When I first discovered Braxton's book on the net, I printed out the pertinent information and put it into a folder with other articles I've downloaded about journaling. But I never made a serious attempt to acquire the book. so, I guess you could say that day at the library, the book found me.
I wasn't even supposed to be in the library on a weekday at two in the afternoon. I was on my way to work that morning when I found myself in a small bind. I went to go through the turnstiles at the train station and "Insufficient Funds" flashed on the display. So I went to the token booth to buy a one-day pass. Unfortunately all I had was a fifty dollar bill, and I *never* carry around anything over a twenty. It seemed like this whole day was a fluke-or thinking now, it was perhaps a blessing. The token booth clerk told me that she couldn't accept such a large bill unless I was buying thirty dollars worth of rides.
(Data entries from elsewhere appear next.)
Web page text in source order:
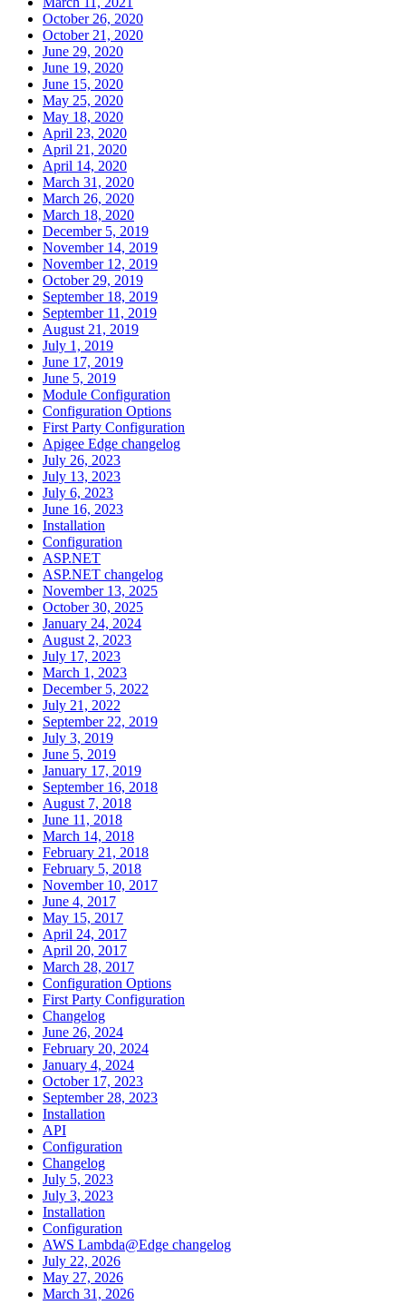
October 26, 2020
October 21, 2020
June 29, 2020
June 19, 2020
June 15, 2020
May 25, 2020
May 18, 2020
April 23, 2020
April 21, 2020
April 14, 2020
March 31, 2020
March 26, 2020
March 18, 2020
December 5, 2019
November 14, 2019
November 12, 2019
October 29, 2019
September 18, 2019
September 11, 2019
August 21, 2019
July 1, 2019
June 17, 2019
June 5, 2019
Module Configuration
Configuration Options
First Party Configuration
Apigee Edge changelog
July 26, 2023
July 13, 2023
July 6, 2023
June 16, 2023
Installation
Configuration
ASP.NET
ASP.NET changelog
November 13, 2025
October 30, 2025
January 24, 2024
August 2, 2023
July 17, 2023
March 1, 2023
December 5, 2022
July 21, 2022
September 22, 2019
July 3, 2019
June 5, 2019
January 17, 2019
September 16, 2018
August 7, 2018
June 11, 2018
March 14, 2018
February 21, 2018
February 5, 2018
November 10, 2017
June 4, 2017
May 15, 2017
April 24, 2017
April 20, 2017
March 28, 2017
Configuration Options
First Party Configuration
Changelog
June 26, 2024
February 20, 2024
January 4, 2024
October 17, 2023
September 28, 2023
Installation
API
Configuration
Changelog
July 5, 2023
July 3, 2023
Installation
Configuration
AWS Lambda@Edge changelog
July 22, 2026
May 27, 2026
March 31, 2026
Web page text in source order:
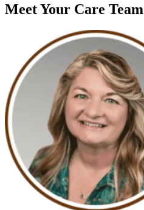
Meet Your Care Team
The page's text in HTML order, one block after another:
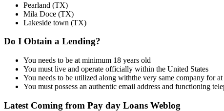
Pearland (TX)
Mila Doce (TX)
Lakeside town (TX)
Do I Obtain a Lending?
You needs to be at minimum 18 years old
You must live and operate officially within the United States
You needs to be utilized along withthe very same company for
You must possess an authentic email address and functioning
Latest Coming from Pay day Loans Weblog
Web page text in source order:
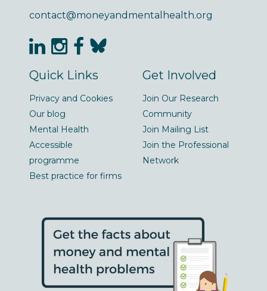
contact@moneyandmentalhealth.org
Quick Links
Privacy and Cookies
Our blog
Mental Health
Accessible
programme
Best practice for firms
Get Involved
Join Our Research
Community
Join Mailing List
Join the Professional
Network
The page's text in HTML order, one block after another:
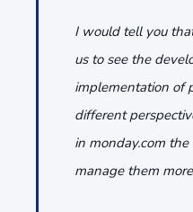
I would tell you
us to see the
implementation of
different
in monday.com
manage them
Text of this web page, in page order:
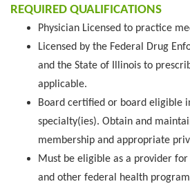
REQUIRED QUALIFICATIONS
Physician Licensed to practice
Licensed by the Federal Drug
and the State of Illinois to
applicable.
Board certified or board eligible
specialty(ies). Obtain and
membership and appropriate
Must be eligible as a provider
and other federal health
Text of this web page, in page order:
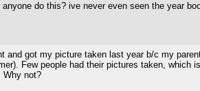
anyone do this? ive never even seen the year
and got my picture taken last year b/c my
Few people had their pictures taken, which
Why not?
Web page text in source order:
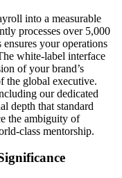
into a measurable
processes over 5,000
your operations
white-label interface
of your brand’s
the global executive.
our dedicated
depth that standard
the ambiguity of
class mentorship.
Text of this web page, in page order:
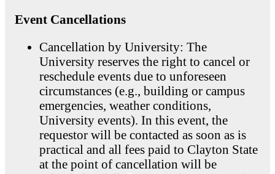
Event Cancellations
Cancellation by University: The
University reserves the right to cancel or
reschedule events due to unforeseen
circumstances (e.g., building or campus
emergencies, weather conditions,
University events). In this event, the
requestor will be contacted as soon as is
practical and all fees paid to Clayton State
at the point of cancellation will be
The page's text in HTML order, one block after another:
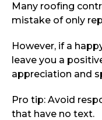
Many roofing
mistake of only
However, if a
leave you a
appreciation and
Pro tip: Avoid
that have no text.
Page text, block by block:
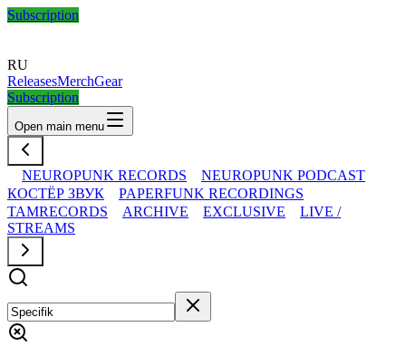
Subscription
RU
ReleasesMerchGear
Subscription
Open main menu
NEUROPUNK RECORDS
NEUROPUNK PODCAST
КОСТЁР ЗВУК
PAPERFUNK RECORDINGS
TAMRECORDS
ARCHIVE EXCLUSIVE
LIVE /
STREAMS
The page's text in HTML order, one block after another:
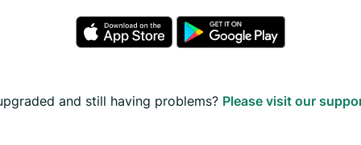
and still having problems? Please visit our
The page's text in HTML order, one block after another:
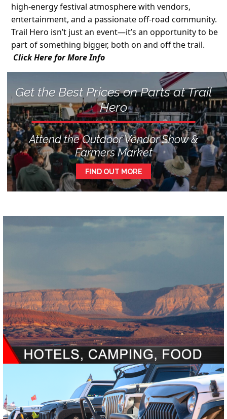
high-energy festival atmosphere with vendors,
entertainment, and a passionate off-road community.
Trail Hero isn’t just an event—it’s an opportunity to be
part of something bigger, both on and off the trail.
Click Here for More Info
Get the Best Prices on Parts at Trail
Hero
Attend the Outdoor Vendor Show &
Farmers Market
FIND OUT MORE
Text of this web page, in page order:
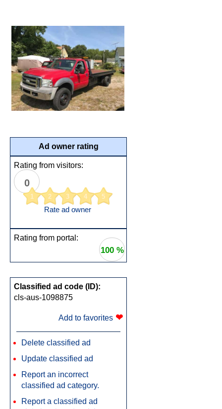
Ad owner rating
Rating from visitors:
0
1 2 3 4 5
Rate ad owner
Rating from portal:
100 %
Classified ad code (ID):
cls-aus-1098875
Add to favorites ❤
Delete classified ad
Update classified ad
Report an incorrect
classified ad category.
Report a classified ad
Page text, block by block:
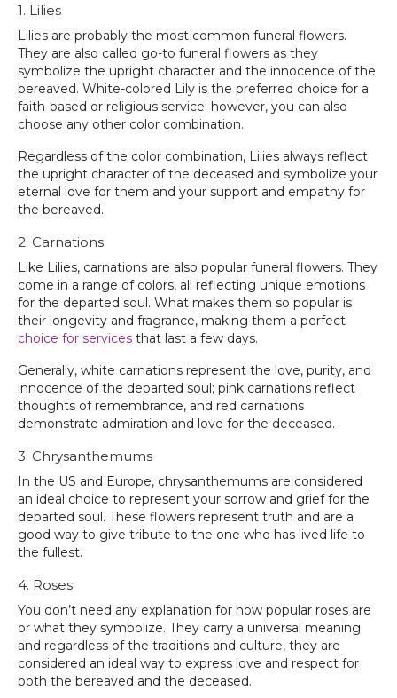
1. Lilies
Lilies are probably the most common funeral flowers.
They are also called go-to funeral flowers as they
symbolize the upright character and the innocence of the
bereaved. White-colored Lily is the preferred choice for a
faith-based or religious service; however, you can also
choose any other color combination.
Regardless of the color combination, Lilies always reflect
the upright character of the deceased and symbolize your
eternal love for them and your support and empathy for
the bereaved.
2. Carnations
Like Lilies, carnations are also popular funeral flowers. They
come in a range of colors, all reflecting unique emotions
for the departed soul. What makes them so popular is
their longevity and fragrance, making them a perfect
choice for services that last a few days.
Generally, white carnations represent the love, purity, and
innocence of the departed soul; pink carnations reflect
thoughts of remembrance, and red carnations
demonstrate admiration and love for the deceased.
3. Chrysanthemums
In the US and Europe, chrysanthemums are considered
an ideal choice to represent your sorrow and grief for the
departed soul. These flowers represent truth and are a
good way to give tribute to the one who has lived life to
the fullest.
4. Roses
You don’t need any explanation for how popular roses are
or what they symbolize. They carry a universal meaning
and regardless of the traditions and culture, they are
considered an ideal way to express love and respect for
both the bereaved and the deceased.
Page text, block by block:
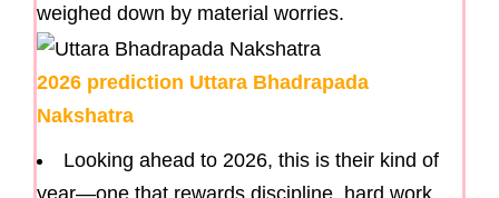
weighed down by material worries.
2026 prediction Uttara Bhadrapada
Nakshatra
Looking ahead to 2026, this is their kind of
year—one that rewards discipline, hard work,
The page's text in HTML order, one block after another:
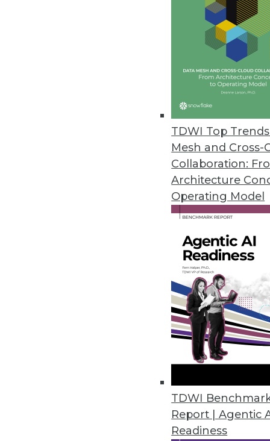
TDWI Top
Mesh and Cross-
Collaboration:
Architecture
Operating Model
TDWI
Report | Agentic
Readiness
Stibo Systems Delivers
Seamlessly integrated
New Survey Finds Embedded
Nearly all respondents credit
Collibra Leverages the Power
Crowdsourced data
and help organizations unlock
NIST’s “Unlinkable Data
Contest goal is to make
May 25, 2018
Diyotta 4.0 Integrates Cloud,
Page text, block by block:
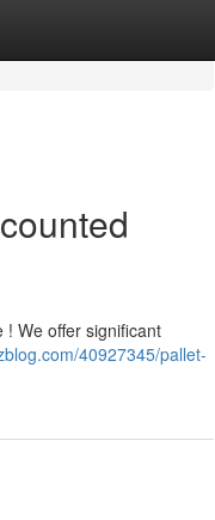
We offer significant
40927345/pallet-
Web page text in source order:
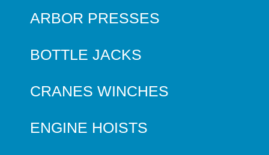
ARBOR PRESSES
BOTTLE JACKS
CRANES WINCHES
ENGINE HOISTS
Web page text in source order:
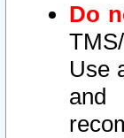
Do
Use
and
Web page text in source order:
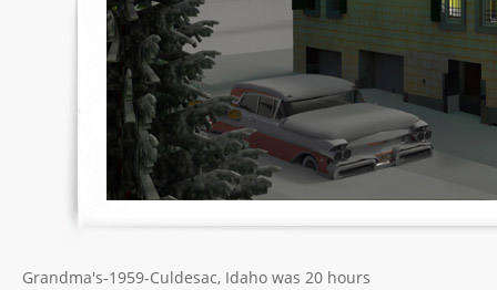
Grandma's-1959-Culdesac, Idaho was 20 hours
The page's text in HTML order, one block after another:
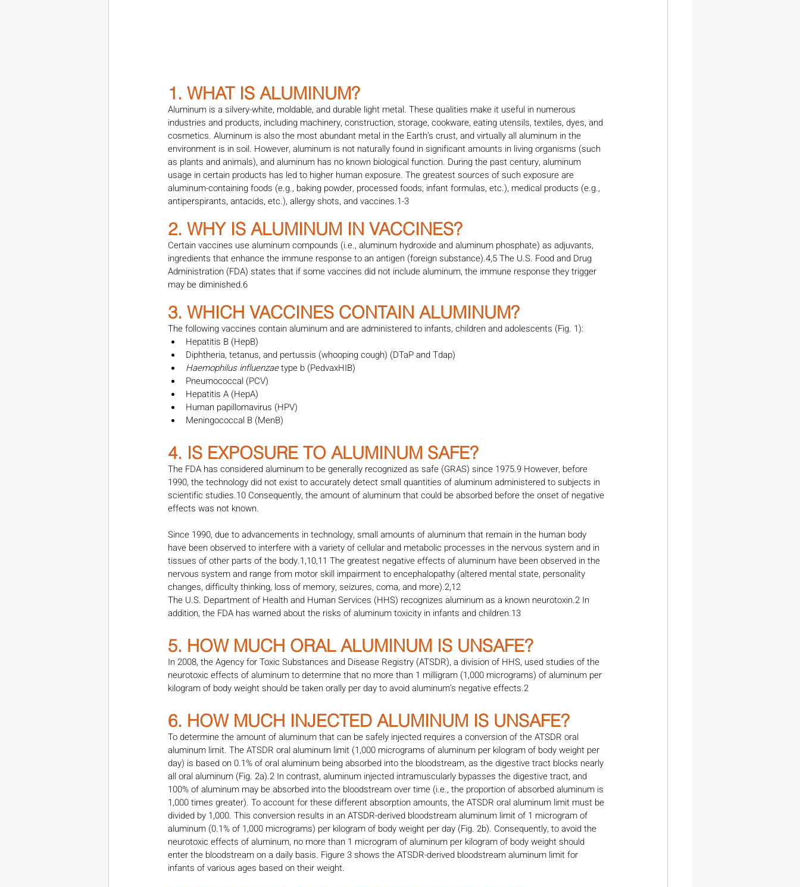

Since I knew that I did have a functioning pass somewhere and lots of available vacation time, I decided that thirty dollars was too much to pay to get into Manhattan that fine summer day. I turned around, went home and called off from work. Once I found a functioning subway pass and released the guilt from playing hooky for such a silly, non-emergency related reason, I went about doing all of the things I had been meaning to do. I went to Queen Afua's Heal Thyself Center on Kingston Avenue and purchased a copy of the Black Board Bestseller, Sacred Woman: A Guide to Healing the Feminine Body, Mind, and Spirit. I owned a copy of the book when it was first published three years ago, but I gave it away, with the intention of buying another copy.
After leaving the center, I walked several blocks to the train station on Empire Boulevard. While waiting on the platform, I cracked open Sacred Woman. I had actually gone through the Sacred Woman program at the center in 1999 so I was familiar with Queen Afua's wellness philosophy. I read, reacquainting myself with one of my Sacred texts.
Later in the library I found another. I went to the library on a whim thinking that I could borrow one of the popular books on journaling like Sheila Bender's 40 Contemporary Writers and Their Journals. I did find that book and almost dropped it like a fumbled football when I saw Joanne M. Braxton's obscure text. Of course I took both books home.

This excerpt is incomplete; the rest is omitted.